* [WHAT NEEDS TO BE DONE]:
Compute how many lines in the entries below contain "jboss", and output nothing but the number.

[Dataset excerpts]
§ §

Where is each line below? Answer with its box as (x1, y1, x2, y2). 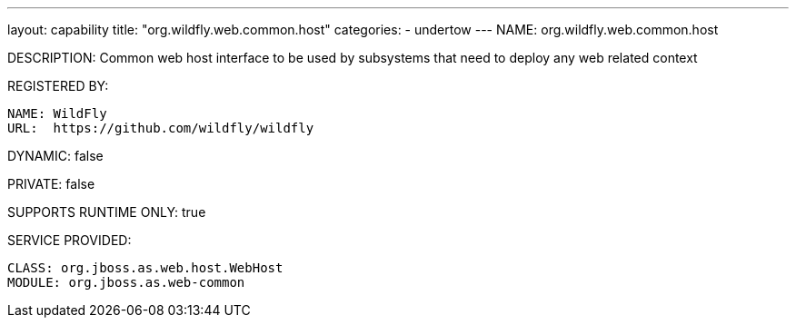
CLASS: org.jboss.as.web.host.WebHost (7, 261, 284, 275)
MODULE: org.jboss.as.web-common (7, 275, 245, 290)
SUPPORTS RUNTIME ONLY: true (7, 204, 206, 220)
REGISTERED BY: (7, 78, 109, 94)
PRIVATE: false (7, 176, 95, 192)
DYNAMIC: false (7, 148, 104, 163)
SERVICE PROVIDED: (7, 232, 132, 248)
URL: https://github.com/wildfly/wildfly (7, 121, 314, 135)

§ §

* [SOLUTION]:
2